80. Colors: The Story of Dyes and Pigments by François Delamare & Bernard Guineau (2000)

Length: 160 pages

Genre: Non-Fiction

Started: 20 June 2008
Finished: 21 June 2008

Summary: This slim books gives this history of dyes and pigments, as well as some color chemistry and art history, starting with the earliest uses of ochers and charcoals on cave walls, and moving through today’s wide spectrum of synthetic pigments for all conceivable uses.

Review: The best thing I can say about this book is that it was packed with pretty full-color pictures, from pictures of tapestries and mosaics to snippets of illuminated manuscripts to photos of pigment-containing pig bladders. The second-best thing I can say about this book is that it induced one of the best naps I’ve had in months. The writing style was dry and lifeless, tracking the historical path of pigment use without really telling us much of anything.

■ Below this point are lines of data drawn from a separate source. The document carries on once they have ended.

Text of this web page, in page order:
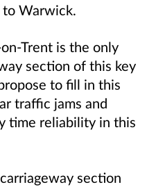
Warwick.
Trent is the only
section of this key
to fill in this
traffic jams and
time reliability in this
section
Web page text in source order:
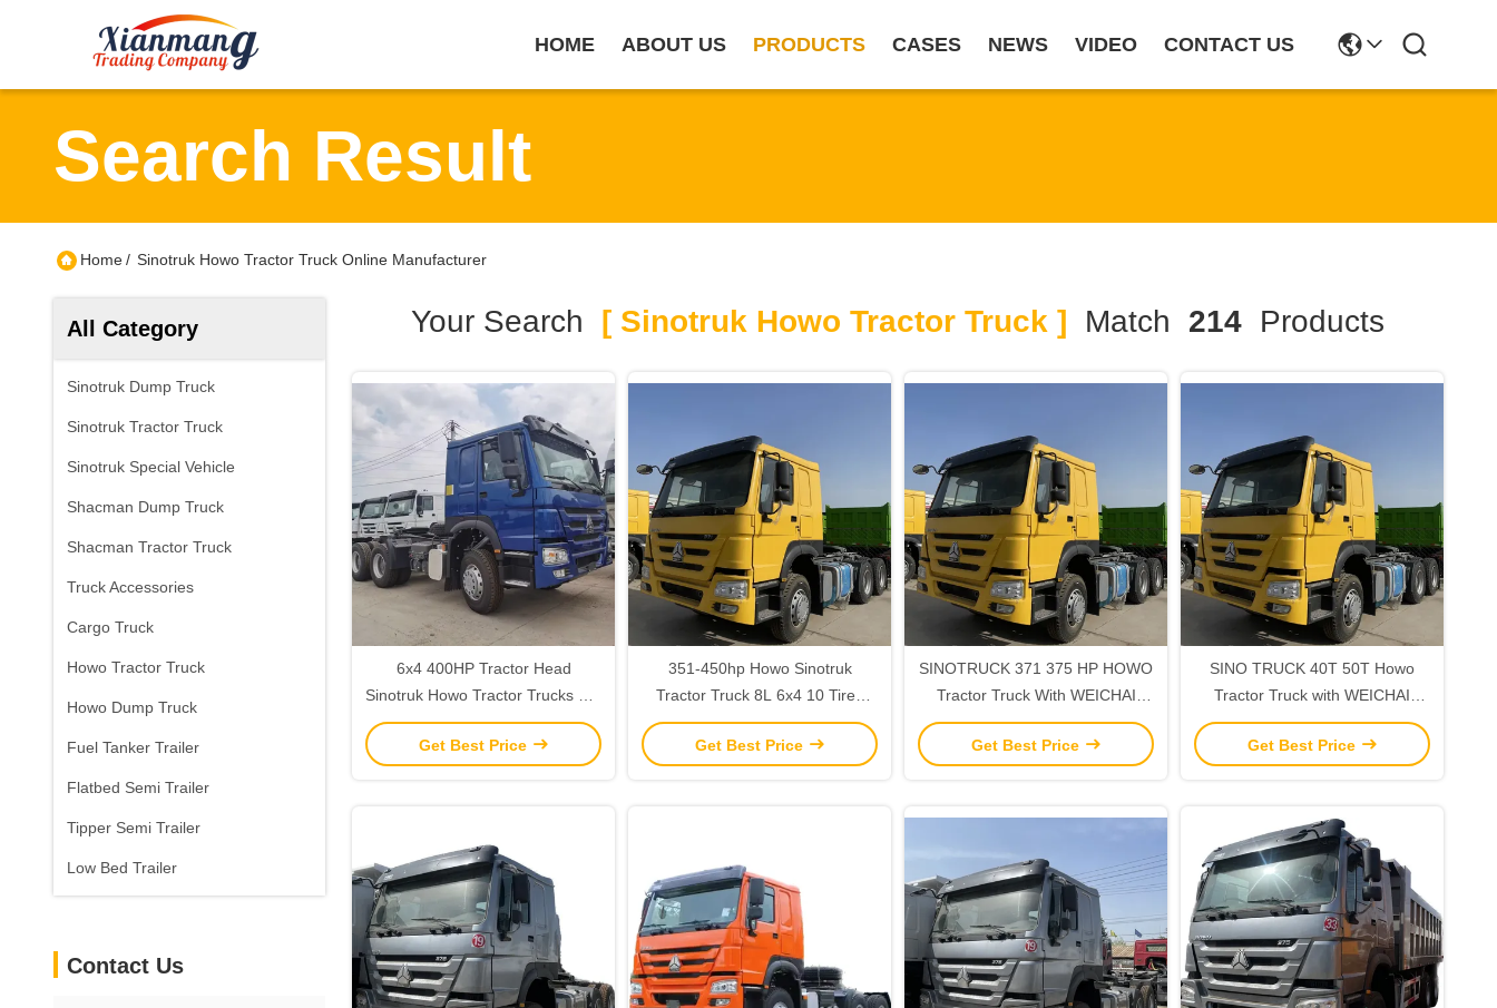
HOME ABOUT US PRODUCTS CASES NEWS VIDEO CONTACT US
Search Result
Home/ Sinotruk Howo Tractor Truck Online Manufacturer
All Category
Sinotruk Dump Truck
Sinotruk Tractor Truck
Sinotruk Special Vehicle
Shacman Dump Truck
Shacman Tractor Truck
Truck Accessories
Cargo Truck
Howo Tractor Truck
Howo Dump Truck
Fuel Tanker Trailer
Flatbed Semi Trailer
Tipper Semi Trailer
Low Bed Trailer
Contact Us
Your Search [ Sinotruk Howo Tractor Truck ] Match 214 Products
6x4 400HP Tractor Head
Sinotruk Howo Tractor Trucks 31-
40T Load Capacity
Get Best Price
351-450hp Howo Sinotruk
Tractor Truck 8L 6x4 10 Tires
With Automatic Air Conditioner
Get Best Price
SINOTRUCK 371 375 HP HOWO
Tractor Truck With WEICHAI
Head And Maximum Torque
Get Best Price
SINO TRUCK 40T 50T Howo
Tractor Truck with WEICHAI
Engine 300-400L Fuel Tank
Capacity
Get Best Price
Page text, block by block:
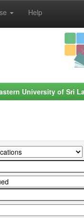
Help
University of Sri
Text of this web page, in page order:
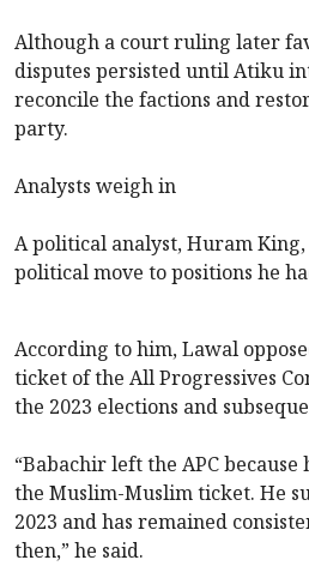
Although a court ruling later
disputes persisted until Atiku
reconcile the factions and
party.
Analysts weigh in
A political analyst, Huram
political move to positions he
According to him, Lawal
ticket of the All Progressives
the 2023 elections and
“Babachir left the APC
the Muslim-Muslim ticket. He
2023 and has remained
then,” he said.
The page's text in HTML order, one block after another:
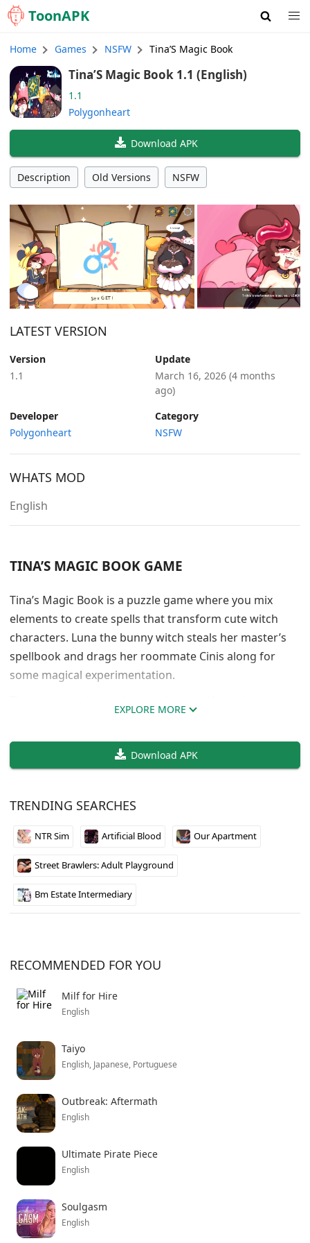
ToonAPK
Home Games NSFW Tina’S Magic Book
Tina’S Magic Book 1.1 (English)
1.1
Polygonheart
Download APK
Description Old Versions NSFW
LATEST VERSION
Version
1.1
Update
March 16, 2026 (4 months
ago)
Developer
Polygonheart
Category
NSFW
WHATS MOD
English
TINA’S MAGIC BOOK GAME
Tina’s Magic Book is a puzzle game where you mix
elements to create spells that transform cute witch
characters. Luna the bunny witch steals her master’s
spellbook and drags her roommate Cinis along for
some magical experimentation.
combinations. Get it wrong and the characters react,
get it right and you unlock transformation scenes.
There are 6 different transformations to discover,
personality. It’s a short experience but fun if you like
puzzle games with adult content. Perfect for killing an
hour or two while trying to unlock all the
combinations.
EXPLORE MORE
Download APK
TRENDING SEARCHES
NTR Sim Artificial Blood Our Apartment
Street Brawlers: Adult Playground
Bm Estate Intermediary
RECOMMENDED FOR YOU
Milf for Hire
English
Taiyo
English, Japanese, Portuguese
Outbreak: Aftermath
English
Ultimate Pirate Piece
English
Soulgasm
English
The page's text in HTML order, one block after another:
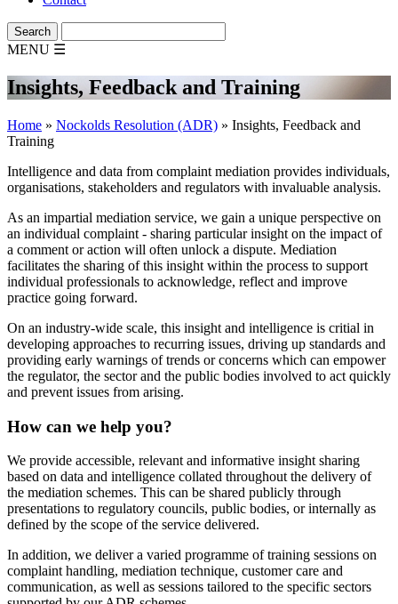
MENU ☰
Insights, Feedback and Training
Home » Nockolds Resolution (ADR) » Insights, Feedback and
Training
Intelligence and data from complaint mediation provides individuals,
organisations, stakeholders and regulators with invaluable analysis.
As an impartial mediation service, we gain a unique perspective on
an individual complaint - sharing particular insight on the impact of
a comment or action will often unlock a dispute. Mediation
facilitates the sharing of this insight within the process to support
individual professionals to acknowledge, reflect and improve
practice going forward.
On an industry-wide scale, this insight and intelligence is critial in
developing approaches to recurring issues, driving up standards and
providing early warnings of trends or concerns which can empower
the regulator, the sector and the public bodies involved to act quickly
and prevent issues from arising.
How can we help you?
We provide accessible, relevant and informative insight sharing
based on data and intelligence collated throughout the delivery of
the mediation schemes. This can be shared publicly through
presentations to regulatory councils, public bodies, or internally as
defined by the scope of the service delivered.
In addition, we deliver a varied programme of training sessions on
complaint handling, mediation technique, customer care and
communication, as well as sessions tailored to the specific sectors
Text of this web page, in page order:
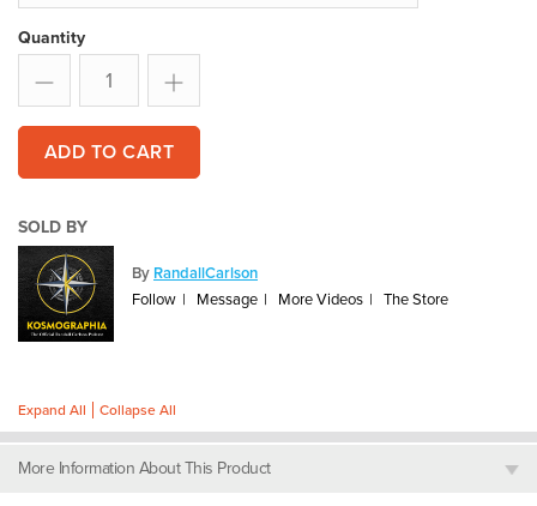
Quantity
ADD TO CART
SOLD BY
By RandallCarlson
Follow
Message More Videos The Store
Expand All Collapse All
More Information About This Product
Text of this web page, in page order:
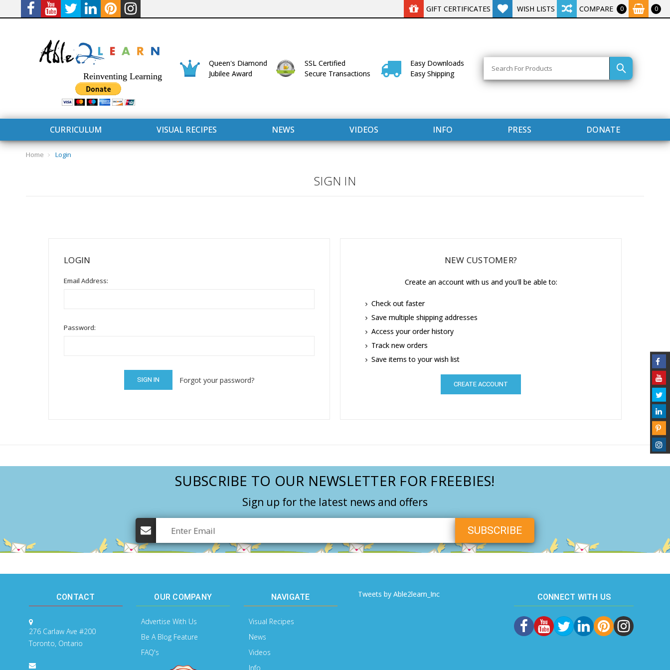
Specialty Shop
Visual Recipes
GIFT CERTIFICATES WISH LISTS COMPARE 0 0
Reinventing Learning
Queen's Diamond
Jubilee Award
Easy Downloads
Easy Shipping
SSL Certified
Secure Transactions
CURRICULUM VISUAL RECIPES NEWS VIDEOS INFO PRESS DONATE
Home Login
SIGN IN
LOGIN
Email Address:
Password:
Forgot your password?
NEW CUSTOMER?
Create an account with us and you'll be able to:
Check out faster
Save multiple shipping addresses
Access your order history
Track new orders
Save items to your wish list
CREATE ACCOUNT
SUBSCRIBE TO OUR NEWSLETTER FOR FREEBIES!
Sign up for the latest news and offers
CONTACT
276 Carlaw Ave #200
Toronto, Ontario
OUR COMPANY
Advertise With Us
Be A Blog Feature
FAQ's
NAVIGATE
Visual Recipes
News
Videos
Info
Tweets by Able2learn_Inc CONNECT WITH US
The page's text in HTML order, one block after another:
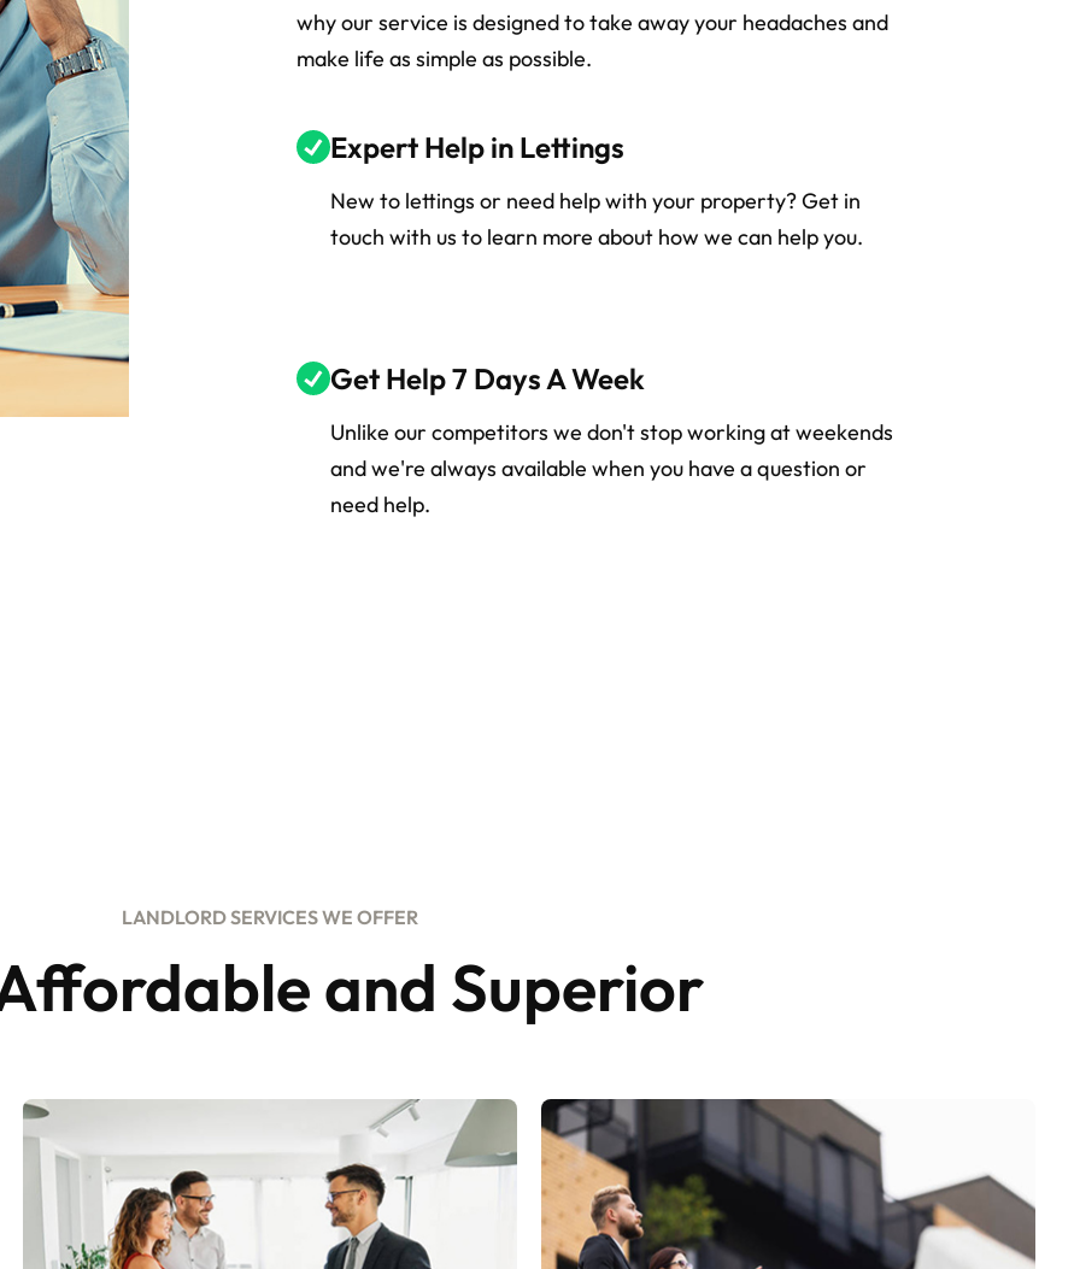
why our service is designed to take away your headaches and
make life as simple as possible.
Expert Help in Lettings
New to lettings or need help with your property? Get in
touch with us to learn more about how we can help you.
Get Help 7 Days A Week
Unlike our competitors we don't stop working at weekends
and we're always available when you have a question or
need help.
LANDLORD SERVICES WE OFFER
and Superior
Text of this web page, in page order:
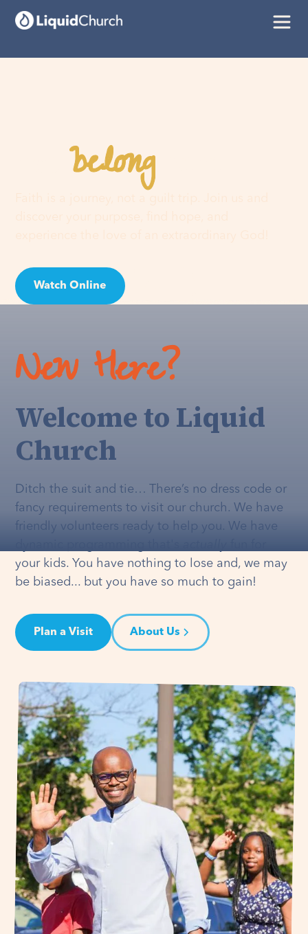
Youbelonghere
Watch Online
New Here?
Welcome to Liquid
Church
Ditch the suit and tie… There’s no dress code or
fancy requirements to visit our church. We have
friendly volunteers ready to help you. We have
your kids. You have nothing to lose and, we may
be biased... but you have so much to gain!
Plan a Visit About Us
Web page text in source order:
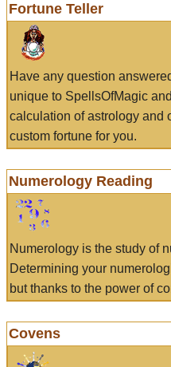
Fortune Teller
Have any question
unique to SpellsOfMagic
calculation of astrology and
custom fortune for you.
Numerology Reading
Numerology is the study of
Determining your
but thanks to the power of
Covens
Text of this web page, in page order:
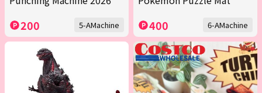
200 5-AMachine 400 6-AMachine
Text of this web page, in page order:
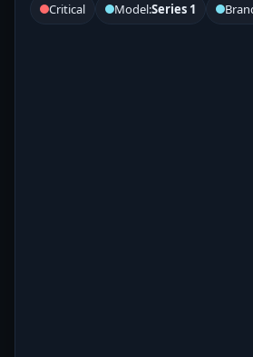
Critical Model:Series 1
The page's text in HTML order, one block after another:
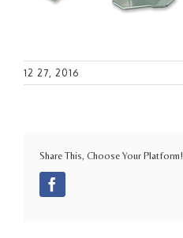
12 27, 2016
Share This, Choose Your Platform!
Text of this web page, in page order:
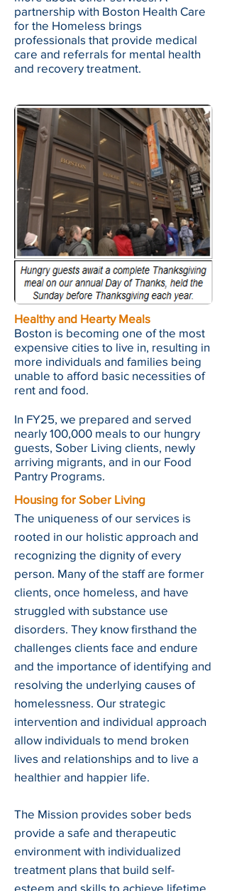
partnership with Boston Health Care
for the Homeless brings
professionals that provide medical
care and referrals for mental health
and recovery treatment.
Healthy and Hearty Meals
Boston is becoming one of the most
expensive cities to live in, resulting in
more individuals and families being
unable to afford basic necessities of
rent and food.
In FY25, we prepared and served
nearly 100,000 meals to our hungry
guests, Sober Living clients, newly
arriving migrants, and in our Food
Pantry Programs.
Housing for Sober Living
The uniqueness of our services is
rooted in our holistic approach and
recognizing the dignity of every
person. Many of the staff are former
clients, once homeless, and have
struggled with substance use
disorders. They know firsthand the
challenges clients face and endure
and the importance of identifying and
resolving the underlying causes of
homelessness. Our strategic
intervention and individual approach
allow individuals to mend broken
lives and relationships and to live a
healthier and happier life.
The Mission provides sober beds
provide a safe and therapeutic
environment with individualized
treatment plans that build self-
esteem and skills to achieve lifetime
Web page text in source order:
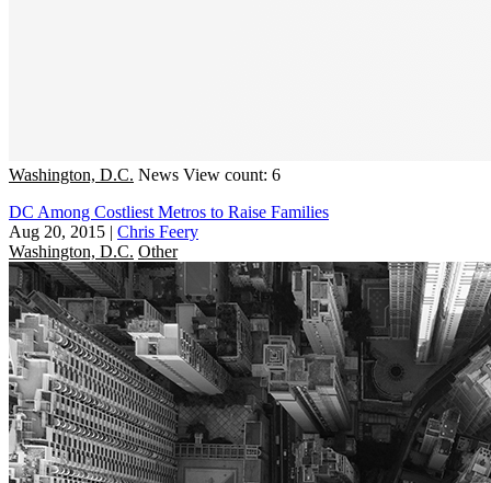
Washington, D.C. News View count: 6
DC Among Costliest Metros to Raise Families
Aug 20, 2015 | Chris Feery
Washington, D.C. Other
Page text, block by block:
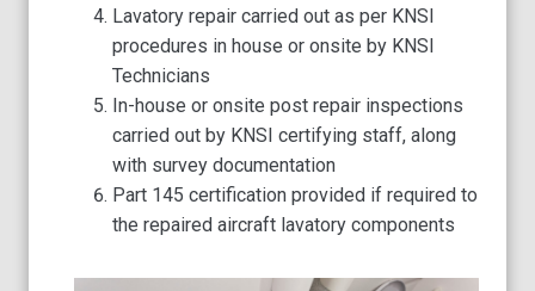
Lavatory repair carried out as per KNSI
procedures in house or onsite by KNSI
Technicians
In-house or onsite post repair inspections
carried out by KNSI certifying staff, along
with survey documentation
Part 145 certification provided if required to
the repaired aircraft lavatory components
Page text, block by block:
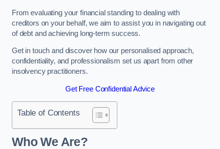
From evaluating your financial standing to dealing with
creditors on your behalf, we aim to assist you in navigating out
of debt and achieving long-term success.
Get in touch and discover how our personalised approach,
confidentiality, and professionalism set us apart from other
insolvency practitioners.
Get Free Confidential Advice
Table of Contents
Who We Are?
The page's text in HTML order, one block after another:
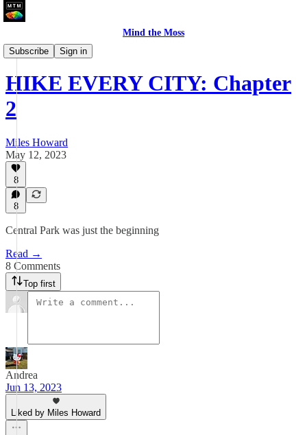
Mind the Moss
Subscribe
Sign in
A Walk In The City
HIKE EVERY CITY: Chapter
2
Miles Howard
May 12, 2023
8
8
Central Park was just the beginning
Read →
8 Comments
Top first
Andrea
Jun 13, 2023
Liked by Miles Howard
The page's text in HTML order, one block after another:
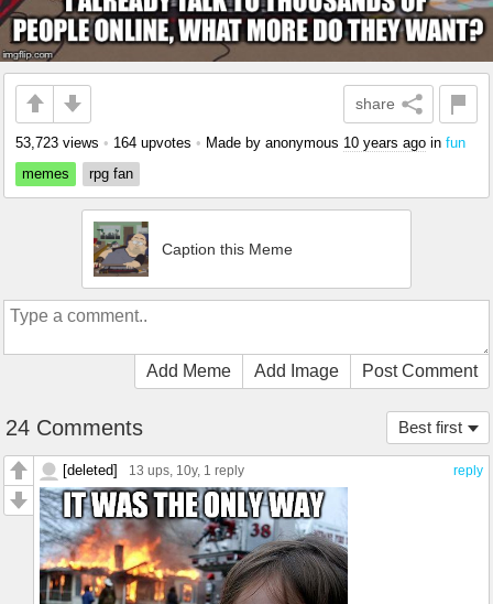
share
53,723 views • 164 upvotes • Made by anonymous 10 years ago in fun
memes
rpg fan
Caption this Meme
Add Meme Add Image Post Comment
Best first
24 Comments
reply
[deleted] 13 ups, 10y, 1 reply
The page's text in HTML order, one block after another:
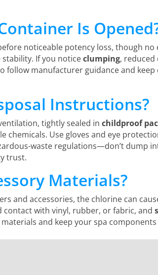
Is
noticeable potency loss, though
If you noticeclumping,
follow manufacturer guidance and
Instructions?
tightly sealed in childproof
Use gloves and eye
waste regulations—don’t dump
trust.
Materials?
and accessories, the chlorine can
contact with vinyl, rubber, or fabric, and
and keep your spa
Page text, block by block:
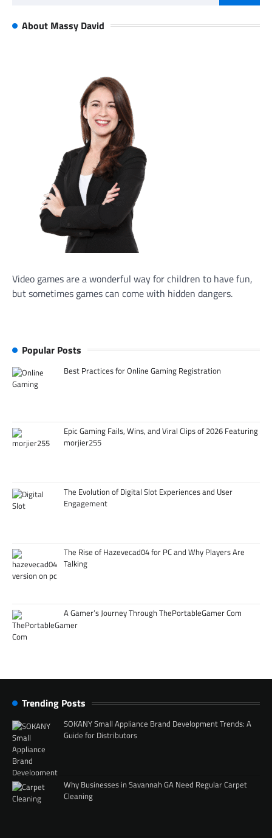
About Massy David
Video games are a wonderful way for children to have fun,
but sometimes games can come with hidden dangers.
Popular Posts
Best Practices for Online Gaming Registration
Epic Gaming Fails, Wins, and Viral Clips of 2026 Featuring
morjier255
The Evolution of Digital Slot Experiences and User
Engagement
The Rise of Hazevecad04 for PC and Why Players Are
Talking
A Gamer’s Journey Through ThePortableGamer Com
Trending Posts
SOKANY Small Appliance Brand Development Trends: A
Guide for Distributors
Why Businesses in Savannah GA Need Regular Carpet
Cleaning
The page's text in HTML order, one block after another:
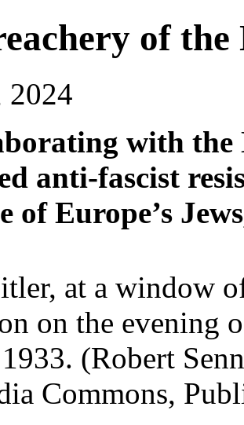
of
2024
with the
anti-fascist
of Europe’s
at a window
on the evening
(Robert
Commons,
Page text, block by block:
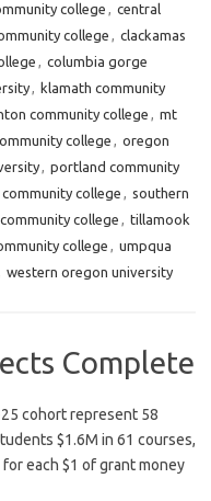
college , central
college , clackamas
, columbia gorge
, klamath community
community college , mt
college , oregon
, portland community
college , southern
college , tillamook
college , umpqua
western oregon university
Complete
cohort represent 58
$1.6M in 61 courses,
each $1 of grant money

Most of the book read like: “In the 15th century, red was produced mainly using blah, bling, and blah, but these proved to be too expensive, so blah and blah were gradually introduced instead.” That’s great, but a listing of the names of pigments doesn’t really tell me all that much – it might be more interesting to an artist or art historian, but they probably wouldn’t have had much need for this cursory introduction to the field. For the un-knowledgeable layperson (me), however, there wasn’t a lot of redeeming features to the text. 1.5 out of 5 stars.

Recommendation: Read Color: A Natural History of the Palette by Victoria Finlay instead. At most, keep this one around as a picture supplement to that better-written and more thorough introduction to the topic.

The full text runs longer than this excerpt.